PROBLEM TO WORK ON:
Which lines of the entries hold the string "protocol"? Copy each one.

DATA EXCERPTS:
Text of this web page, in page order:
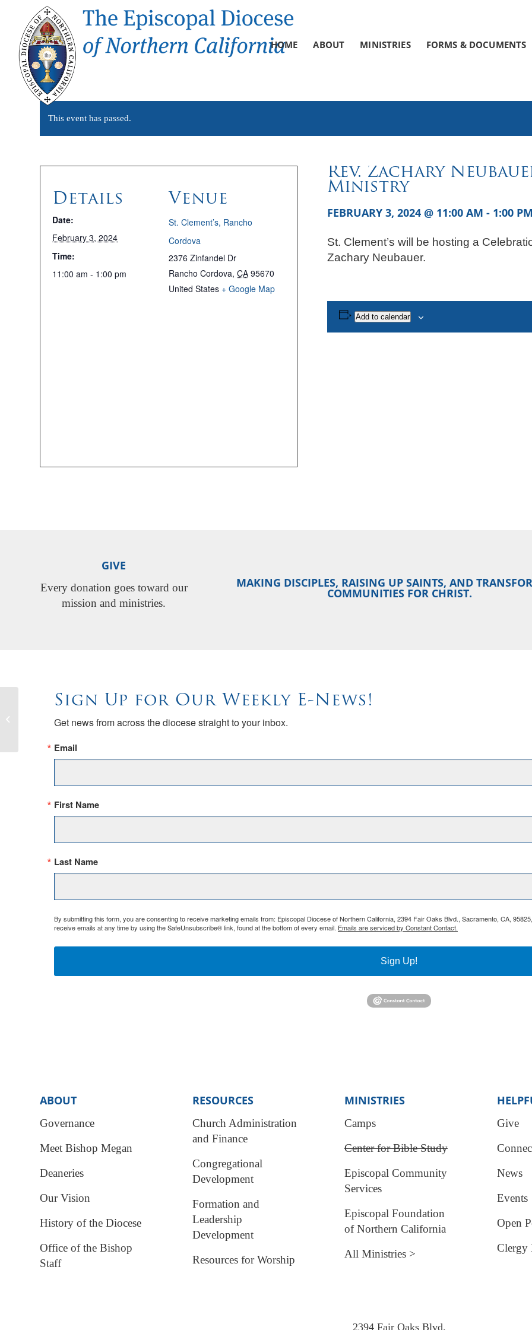
HOME ABOUT MINISTRIES FORMS & DOCUMENTS
This event has passed.
Rev. Zachary
Ministry
FEBRUARY 3, 2024 @ 11:00 AM - 1:00 PM
St. Clement’s will be hosting a
Zachary Neubauer.
Add to calendar
Details
Date:
February 3, 2024
Time:
11:00 am - 1:00 pm
Venue
St. Clement’s, Rancho
Cordova
2376 Zinfandel Dr
Rancho Cordova, CA 95670
United States + Google Map
GIVE
Every donation goes toward our
mission and ministries.
MAKING DISCIPLES, RAISING UP SAINTS, AND
COMMUNITIES FOR CHRIST.
Sign Up for Our Weekly E-News!
Get news from across the diocese straight to your inbox.
Email
First Name
Last Name
By submitting this form, you are consenting to receive marketing emails from: Episcopal Diocese of Northern California, 2394 Fair Oaks Blvd., Sacramento, CA,
receive emails at any time by using the SafeUnsubscribe® link, found at the bottom of every email. Emails are serviced by Constant Contact.
Sign Up!
ABOUT
Governance
Meet Bishop Megan
Deaneries
Our Vision
History of the Diocese
Office of the Bishop
Staff
RESOURCES
Church Administration
and Finance
Congregational
Development
Formation and
Leadership
Development
Resources for Worship
MINISTRIES
Camps
Center for Bible Study
Episcopal Community
Services
Episcopal Foundation
of Northern California
All Ministries >
Give
News
Events
Open
Clergy
2394 Fair Oaks Blvd.
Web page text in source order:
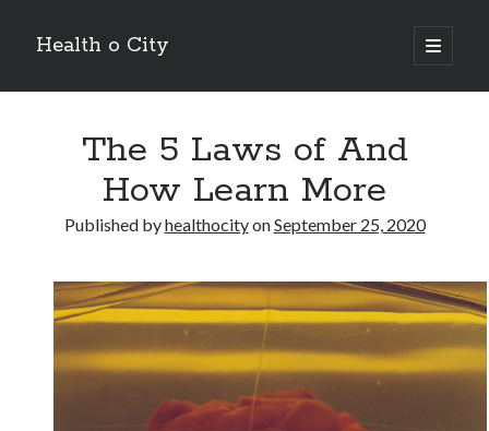
Health o City
open
primary
Sidebar
July 2026
April 2026
January 2026
December 2025
November 2025
October 2025
The 5 Laws of And
How Learn More
Published byhealthocityonSeptember 25, 2020
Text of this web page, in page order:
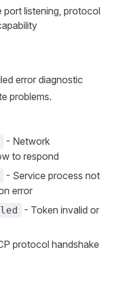
port listening, protocol
error diagnostic
problems.
- Network
to respond
- Service process not
error
- Token invalid or
protocol handshake
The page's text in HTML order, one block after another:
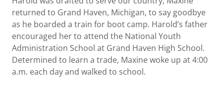
returned to Grand Haven, Michigan, to say goodbye
as he boarded a train for boot camp. Harold’s father
encouraged her to attend the National Youth
Administration School at Grand Haven High School.
Determined to learn a trade, Maxine woke up at 4:00
a.m. each day and walked to school.
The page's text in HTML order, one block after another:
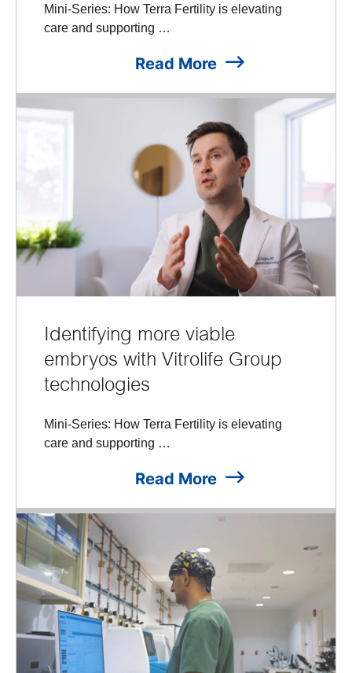
Mini-Series: How Terra Fertility is elevating
care and supporting …
Read More
Identifying more viable
embryos with Vitrolife Group
technologies
Mini-Series: How Terra Fertility is elevating
care and supporting …
Read More

TASK OUTPUT:
port listening, protocol
protocol handshake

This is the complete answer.